The models developed for each KL type were structured as a recommender system to address a multilabel classification task. Binary classifiers generated prediction scores, which were ranked to prioritize KL types most likely to be targeted. Model success was determined by two key factors: the ability to generate high prediction scores and the capacity to rank target KL types higher than non-susceptible ones. Performance evaluation was conducted at two levels: specific KL-classifiers and recommender system-wide. At the KL-classifier level, metrics were computed focusing on binary classification for each KL type.

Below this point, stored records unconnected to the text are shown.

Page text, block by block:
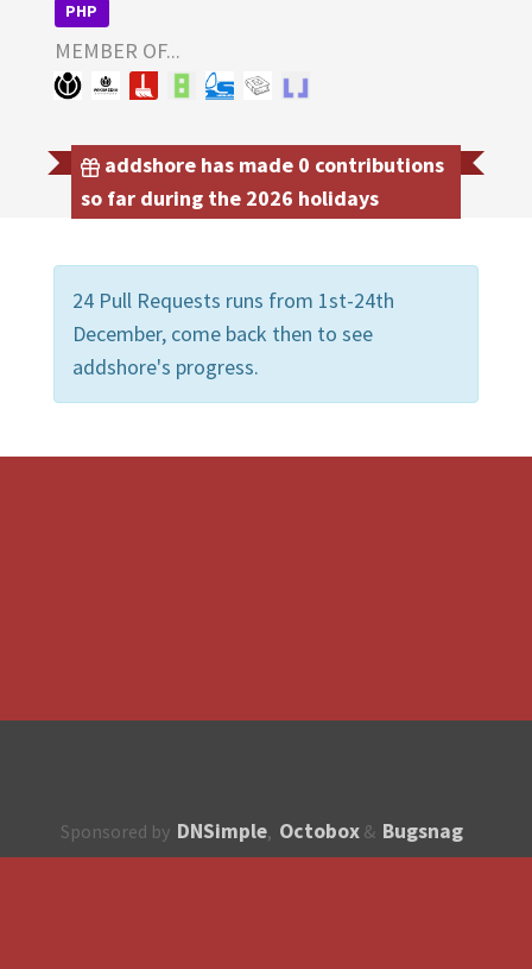
PHP
MEMBER OF...
addshore has made 0 contributions
so far during the 2026 holidays
24 Pull Requests runs from 1st-24th
December, come back then to see
addshore's progress.
Sponsored by DNSimple, Octobox & Bugsnag

Predictions were classified as positive or negative using a threshold of 0.5. Standard performance metrics included: recall (\(\frac{{{\rm{TP}}}}{{{\rm{TP}}}+{{\rm{FN}}}}\)), accuracy (\(\frac{{{\rm{TP}}}+{{\rm{TN}}}}{{{\rm{TP}}}+{{\rm{TN}}}+{{\rm{FP}}}+{{\rm{FN}}}}\)), precision (\(\frac{{{\rm{TP}}}}{{{\rm{TP}}}+{{\rm{FP}}}}\)), F1 score (\(\frac{2\times {{\rm{precision}}}\times {{\rm{recall}}}}{{{\rm{precision}}}+{{\rm{recall}}}}\)), area under the ROC curve (AUC), and Matthews Correlation Coefficient (MCC; \(\frac{{{\rm{TP}}}\times {{\rm{TN}}}-{{\rm{FP}}}\times {{\rm{FN}}}}{\sqrt{({{\rm{TP}}}+{{\rm{FP}}})({{\rm{TP}}}+{{\rm{FN}}})({{\rm{TN}}}+{{\rm{FP}}})({{\rm{TN}}}+{{\rm{FN}}})}}\)), with TP, FN, TN, and FP representing true positives, false negatives, true negatives, and false positives, respectively. At the recommender system level, the mean rank of the correct label was used as the primary metric: ((1 / n) * Σ rank), where n is the total number of ranks. This metric reflects how well the system prioritizes the correct KL types among potential candidates.

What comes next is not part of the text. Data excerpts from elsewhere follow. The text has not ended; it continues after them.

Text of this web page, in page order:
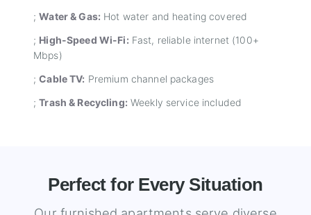
;Water & Gas: Hot water and heating covered
; High-Speed Wi-Fi: Fast, reliable internet (100+
Mbps)
;Cable TV: Premium channel packages
;Trash & Recycling: Weekly service included
Perfect for Every Situation
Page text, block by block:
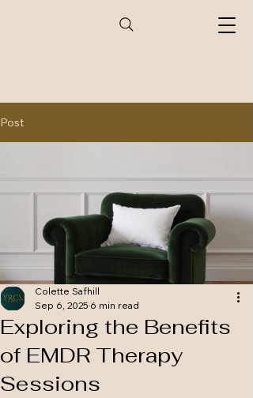
Post
Exploring the Benefits
of EMDR Therapy
Sessions
Colette Safhill
Sep 6, 2025 6 min read

Prediction on lytic phages

To assess the predictive capability of our models for lytic phages, two datasets were used. The first one consisted of lytic phage depolymerases whose association with KL types were experimentally validated. The second one comprised publicly available infection matrices of Klebsiella phages, which reported the phage-bacteria outcome for all the possible interactions12,13,48. To ensure the identification of all the depolymerase domain sequences in the lytic phages, the three identification methods described earlier were used, complemented with the information reported by the authors. The depolymerase domain sequences that appeared in the training data were discarded to avoid inflating the predictive power. A phage was considered effective against a given KL type if the authors reported an instance of the phage infecting a bacterium from the corresponding KL type. This criterion accounted for the fact that a depolymerase activity does not necessarily manifest as a visible halo in plaque assays3,85. For TropiGAT, predictions were made directly from the ESM2 representation of each depolymerase domain sequence. For TropiSEQ, the amino acid sequence of the depolymerase domains were first scanned against the representatives of the depolymerase domain clusters using BLASTp. Then, depolymerase domains were assigned to the cluster of the top hit only if the bitscore was exceeding 75 with a minimal alignment coverage of 80%. Finally, target KL types were inferred from the KL types associated with the corresponding depolymerase domain cluster.

Statistics & reproducibility

All statistical tests were performed using Python (version 3.11.4) with the scipy.stats module (version 1.11.1). The primary metric for evaluating individual KL-type classifier performance was the Matthews Correlation Coefficient (MCC). Pearson's correlation coefficient was used to assess the linear relationship between model performance (MCC scores) and the number of training instances. To test for significant differences between group means, such as comparing MCC scores across different depolymerase folds, two-sample, two-sided Student’s t-tests and Welch’s t-tests were utilized. The choice between these tests was determined by the equality of variances between the groups being compared, assessed using a two-tailed F-test with an alpha of 0.05. For each statistical test reported, the specific test, the corresponding p-value, and the sample size are provided in the Results section or figure legends.

Reporting summary

Further information on research design is available in the Nature Portfolio Reporting Summary linked to this article.